2) Crafted a deal to seize the nation's largest insurer, American International Group Inc, fired its chief executive and moved to sell it off in pieces [The Federal Reserve gave AIG an $85 billion rescue loan in exchange for an 80% ownership stake in the company].

3) Extended government insurance beyond bank deposits to $3.4 trillion in money-market mutual funds for a year.

4) Banned, for 799 financial stocks, a practice at the heart of stock trading, the short-selling in which investors seek to profit from falling stock prices.

5) Allowed or encouraged the collapse or sale of two of the four remaining, free-standing investment banks: Lehman Brothers and Merrill Lynch.

6) Asked Congress by next week to agree to stick taxpayers with hundreds of billions of dollars of illiquid assets from financial institutions so those institutions can raise capital and resume lending.

The WSJ on its Sept 20-21, 2008 Opinion page gives us a cautionary warning:
"As for insuring money-fund deposits, this too carries substantial taxpayer risk.

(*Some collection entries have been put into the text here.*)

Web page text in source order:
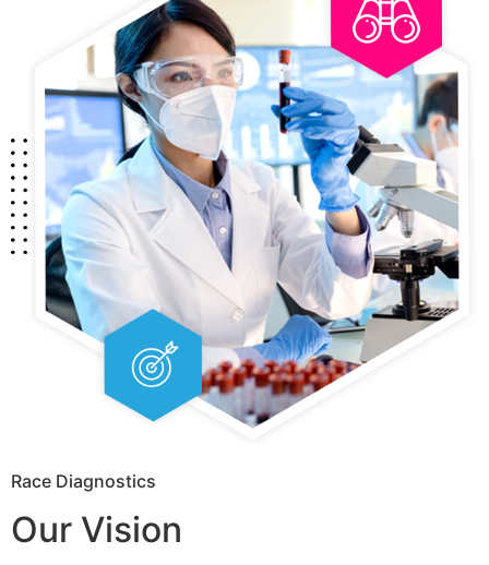
Race Diagnostics
Our Vision
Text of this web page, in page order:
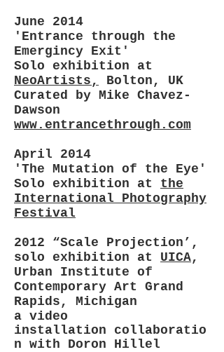
June 2014
'Entrance through the
Emergincy Exit'
Solo exhibition at
NeoArtists,
Bolton, UK
Curated by Mike Chavez-
Dawson
www.entrancethrough.com
April 2014
'The Mutation of the Eye'
Solo exhibition at the
International Photography
Festival
2012 “Scale Projection’,
solo exhibition at UICA,
Urban Institute of
Contemporary Art Grand
Rapids, Michigan
a video
installation collaboratio
n with Doron Hillel
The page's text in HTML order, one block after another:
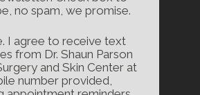
no spam, we promise.
I agree to receive text
from Dr. Shaun Parson
and Skin Center at
number provided,
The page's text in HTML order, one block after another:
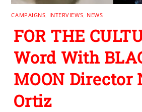
CAMPAIGNS INTERVIEWS NEWS
FOR THE
Word With
MOON Director
Ortiz
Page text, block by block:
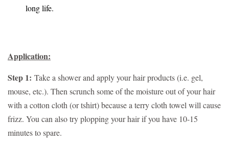
long life.
Application:
Step 1: Take a shower and apply your hair products (i.e. gel,
mouse, etc.). Then scrunch some of the moisture out of your hair
with a cotton cloth (or tshirt) because a terry cloth towel will cause
frizz. You can also try plopping your hair if you have 10-15
minutes to spare.
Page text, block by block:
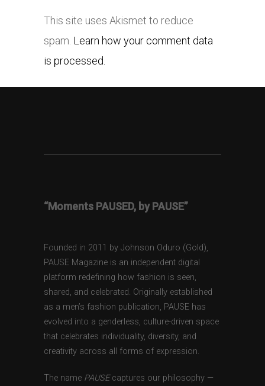
This site uses Akismet to reduce
spam. Learn how your comment data
is processed.
“Moments PAUSED, by PAUSE”
Founded in 2011 by Johnson Oduro (Gold),
PAUSE Magazine is an independent digital
platform redefining how fashion is seen,
shared, and celebrated. Originally established
as a men’s fashion publication, PAUSE has
evolved into a genderless, culture-driven space
that celebrates individuality, diversity, and
creativity across all forms of expression.
The name PAUSEcaptures our philosophy —
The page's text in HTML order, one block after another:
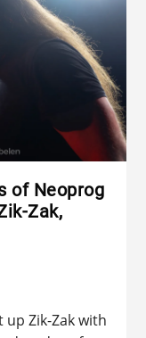
of Neoprog
Zak,
up Zik-Zak with
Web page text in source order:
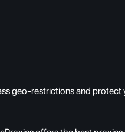
geo-restrictions and protect

The Treasury money-fund protection is unlimited, while insurance on bank deposits stops at $100,000. As word of this disparity spreads, millions of Americans will figure out that they should drop their bank savings account and get into a higher-yielding (and now also protected) money fund. Even if Treasury levels this playing field, money funds will have the advantage because of their higher return. Fund managers may also be encouraged to take greater risk, knowing that they have
Uncle Sam's guarantee."

Contagion: Toxic Stocks, Toxic Securities, Toxic Paper

Blue chip securities are not what they used to be. Now many are being described as 'toxic.' The stock market environment is clearly contaminated. Emergency mitigation is being contemplated by Congress, which is considering making the Treasury Department the financial markets EPA. Wall Street is on Congress' Superfund List and is being scheduled for clean up. Let's hope there is less litigation that in EPA's real Superfund Program. Of course, this toxic paper from money market funds is needed to keep factories open so that people can keep their jobs. This money market paper was supposed to be available to maintain confidence in the financial markets, particularly banks borrowing from banks. Unfortunately when this commercial paper became toxic, the Fed, which is supposed to be the lender of last resort, has become the bailout lender of first resort. Now Treasury wants to buy up these bad loans and assets from troubled companies and could auction them off at some point in the future.

Now the Treasury Department wants Congress to approve a $700 billion blanket bailout power so that the Treasury Department can buy illiquid asets from American financial institutions in order to stabilize markets. This comprehensive approach quickly replaced the one-at-a time rescues of the previous weeks. Unfortunately, before this legislation could be approved quickly, Congress, particularly the House, is very reluctant to give the Treasury Department this much money and that much power. They will probably approve something that has them looking over Treasury's shoulder and maybe even needing Congressional approval for purchases over a certain amount. Plus, seeing that it is an election year, many members want a special funding mechanism that would help homeowners in trouble with their mortgage payments. Such assistance, combined with fixes, such as the Federal Housing Finance Agency running both Fannie Mae and Freddie Mac, will get our economy back on track. In a perfect world, maybe recession can even be avoided.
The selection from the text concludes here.